Feb. 1st, 2011

d_aulnoy: (Default)
I had forgotten how deeply and truly tired antibiotics make me.  All I want to do is curl up in a quiet little ball and sleep.

So!  Since my brain is apparently good-for-nothing, which movie should I watch tonight - "Mirrormask" or "The Last Seduction?"  Additional suggestions welcome in the comments.

d_aulnoy: (Default)
Present tense.  Terse.  Loaded with implications.  Basically, the kind of writing that Stephen King accuses Harold of in The Stand.

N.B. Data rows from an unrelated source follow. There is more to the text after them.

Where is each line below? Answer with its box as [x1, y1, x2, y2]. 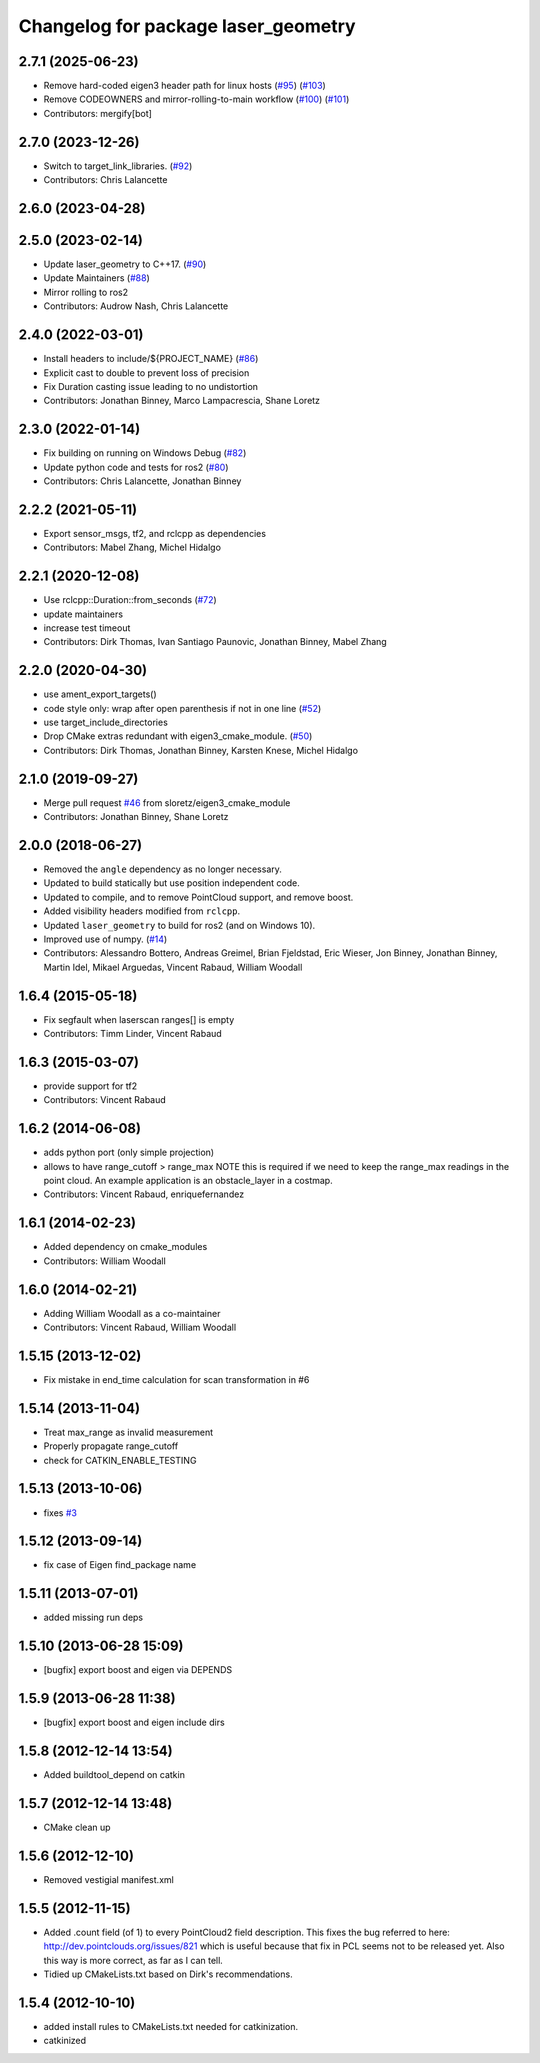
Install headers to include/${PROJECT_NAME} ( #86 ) [43, 353, 259, 365]
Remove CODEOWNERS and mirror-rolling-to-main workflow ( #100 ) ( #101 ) [43, 93, 350, 105]
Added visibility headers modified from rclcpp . [43, 905, 240, 917]
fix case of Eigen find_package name [43, 1559, 197, 1571]
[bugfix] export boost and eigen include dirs [43, 1716, 225, 1729]
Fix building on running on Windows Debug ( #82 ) [43, 447, 247, 459]
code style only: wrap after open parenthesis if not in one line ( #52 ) [43, 702, 322, 714]
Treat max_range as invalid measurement [43, 1426, 214, 1438]
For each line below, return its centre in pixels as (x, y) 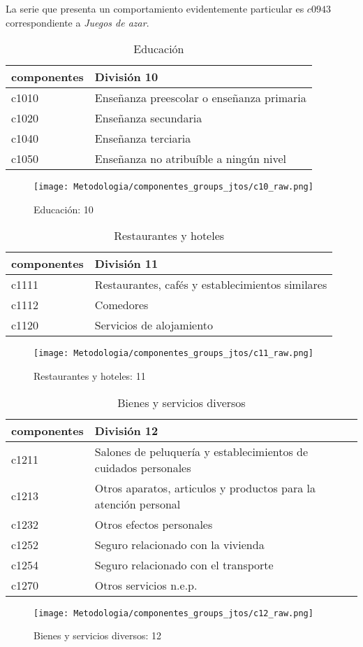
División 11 (126, 264)
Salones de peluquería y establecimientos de (201, 451)
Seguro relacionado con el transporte (184, 564)
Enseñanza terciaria (143, 138)
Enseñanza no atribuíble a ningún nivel (191, 159)
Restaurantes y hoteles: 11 (90, 376)
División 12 (126, 430)
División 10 (126, 77)
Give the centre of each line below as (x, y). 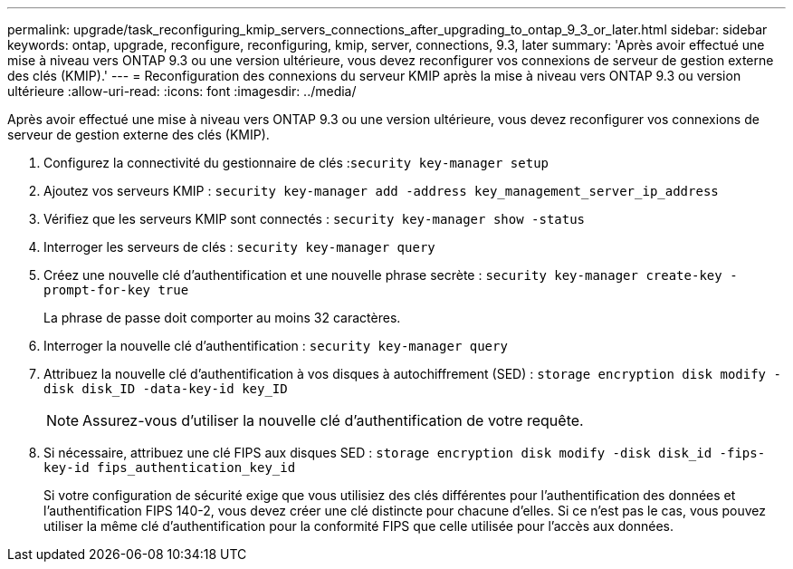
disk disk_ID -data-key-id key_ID (166, 389)
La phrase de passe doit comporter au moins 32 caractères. (222, 318)
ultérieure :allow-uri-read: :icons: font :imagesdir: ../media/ (182, 91)
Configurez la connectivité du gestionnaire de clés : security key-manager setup (296, 163)
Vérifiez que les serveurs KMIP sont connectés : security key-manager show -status (315, 219)
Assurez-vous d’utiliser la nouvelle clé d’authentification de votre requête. (333, 420)
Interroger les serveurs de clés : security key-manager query (239, 247)
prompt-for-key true (116, 290)
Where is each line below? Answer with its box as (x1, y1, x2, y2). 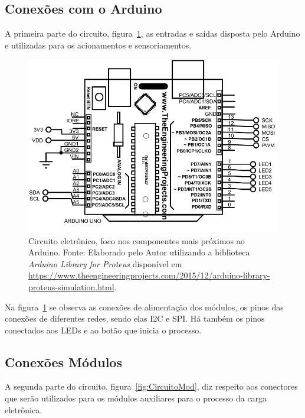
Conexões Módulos (5, 352, 122, 371)
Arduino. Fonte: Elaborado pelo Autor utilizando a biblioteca (28, 246, 250, 258)
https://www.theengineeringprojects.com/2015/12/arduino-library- (28, 269, 270, 281)
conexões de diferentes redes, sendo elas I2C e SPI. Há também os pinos (5, 312, 265, 325)
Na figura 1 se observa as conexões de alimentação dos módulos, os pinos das (5, 300, 284, 313)
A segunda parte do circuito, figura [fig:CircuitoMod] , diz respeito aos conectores (5, 380, 298, 393)
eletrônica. (5, 403, 42, 416)
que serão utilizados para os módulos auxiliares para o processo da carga (5, 392, 267, 404)
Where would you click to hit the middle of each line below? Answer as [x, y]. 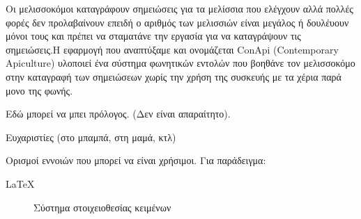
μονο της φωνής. [39, 90]
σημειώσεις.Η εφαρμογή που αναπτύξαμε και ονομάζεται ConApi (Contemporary [172, 49]
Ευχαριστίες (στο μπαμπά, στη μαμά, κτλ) [91, 137]
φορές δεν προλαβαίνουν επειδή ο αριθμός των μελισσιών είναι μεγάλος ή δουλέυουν [177, 22]
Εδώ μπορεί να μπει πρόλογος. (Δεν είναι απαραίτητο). [118, 114]
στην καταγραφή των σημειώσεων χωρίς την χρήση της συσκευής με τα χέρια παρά [174, 76]
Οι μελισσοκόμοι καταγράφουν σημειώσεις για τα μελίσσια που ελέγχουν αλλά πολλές [179, 8]
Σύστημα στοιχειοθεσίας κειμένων [102, 207]
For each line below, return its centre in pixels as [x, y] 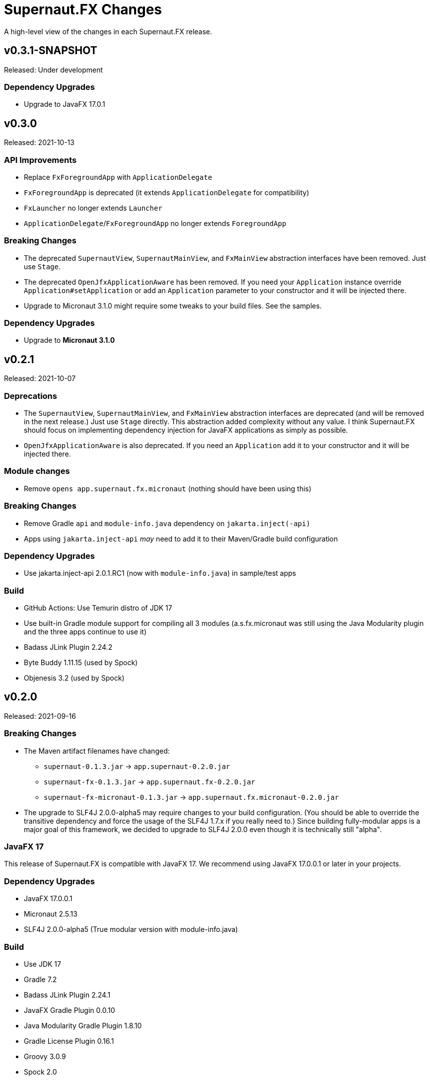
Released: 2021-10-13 [39, 143]
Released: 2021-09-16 [40, 716]
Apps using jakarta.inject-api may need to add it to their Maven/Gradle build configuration [181, 539]
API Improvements [40, 160]
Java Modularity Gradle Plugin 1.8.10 [83, 1025]
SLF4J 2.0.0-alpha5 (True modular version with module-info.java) [131, 929]
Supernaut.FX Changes [83, 9]
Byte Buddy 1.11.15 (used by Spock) [81, 663]
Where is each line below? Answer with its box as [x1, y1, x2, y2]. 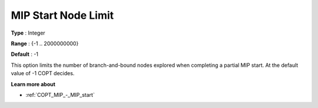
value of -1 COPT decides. [11, 70, 75, 77]
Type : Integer [11, 29, 45, 36]
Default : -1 [11, 50, 38, 58]
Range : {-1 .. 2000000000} [11, 40, 79, 47]
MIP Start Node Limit [11, 9, 114, 22]
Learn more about [11, 80, 56, 87]
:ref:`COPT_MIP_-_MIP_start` [25, 91, 95, 98]
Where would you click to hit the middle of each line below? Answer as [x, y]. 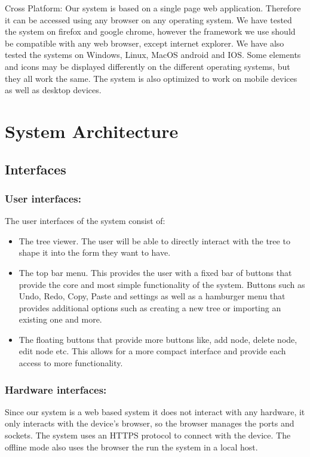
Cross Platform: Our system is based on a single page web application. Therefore [153, 8]
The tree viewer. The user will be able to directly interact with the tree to [154, 240]
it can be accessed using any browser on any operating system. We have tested [148, 19]
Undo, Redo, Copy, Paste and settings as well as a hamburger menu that [152, 296]
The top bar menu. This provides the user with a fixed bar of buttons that [155, 272]
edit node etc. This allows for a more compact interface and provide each [152, 351]
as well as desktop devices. [53, 90]
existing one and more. [60, 319]
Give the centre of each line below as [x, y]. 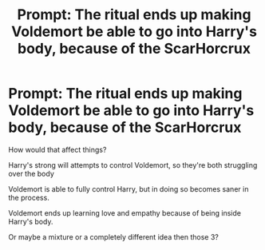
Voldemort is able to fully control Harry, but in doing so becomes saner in [129, 188]
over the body [31, 173]
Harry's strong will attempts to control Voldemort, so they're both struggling [133, 165]
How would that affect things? [57, 149]
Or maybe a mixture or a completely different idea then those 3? [114, 236]
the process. [29, 197]
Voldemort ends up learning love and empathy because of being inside [125, 212]
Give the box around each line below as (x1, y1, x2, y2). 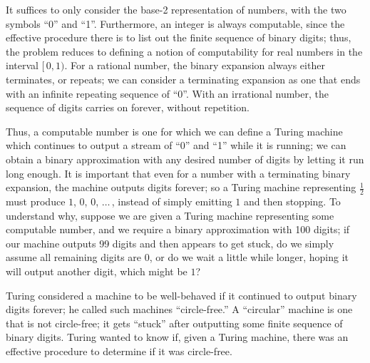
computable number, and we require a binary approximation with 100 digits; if (6, 222, 350, 237)
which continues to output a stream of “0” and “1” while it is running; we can (6, 138, 346, 153)
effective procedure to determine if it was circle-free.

My Life in Clothes is the kind of book that I ought to like, at least on paper: each chapter is marked by some garment and its contribution to self-image.  However.  instead, I'm rolling my eyes at the pretension.  She doesn't talk about clothes, either (I feel bait-and-switched): instead, it's all casual segues from, like, an overpriced bra her mom wanted to buy to the abuses that she suffered in her childhood, from the pedal-pushers she wears to meet a former lover onto their torrid resumption of a tawdry affair.  Ugh.

It seems like this is a subgenre within a sub-genre that might be doomed: the last book in this style I read was called something like "Little Black Dress," but it appears that I either hid it well enough to not be ashamed of myself for having bought it, donated it to some unworthy cause, or otherwise jettisoned it (and when I try to search on Amazon, all I get is a bunch of suggestions for "Mennonite in a Black Dress," which, no).  That one wasn't quite as pretentiously depressing (depressingly pretentious?), but the narration was equally self-obsessed and tiresome, if in a fluffier mode.  Perhaps - heavens forfend! - this implies that women with an interest in their own attire are tiresome and self-obsessed?

Nah.  Out of a sample-size of two, I merely choose to believe that they're bad writers.

Really bad writers.  Be warned, y'all. 

* To be fair, it doesn't seem this one has gotten an MFA.  Nevertheless, her work bears the deadly stamp.  If you, Dear Reader, have an MFA, please do not take this as a personal criticism, but accept it as a tongue-in-cheek jab at your most loathsome classmate.  In turn, when you jibe at self-important academics and their addiction to jargon, I will know that you do not mean me.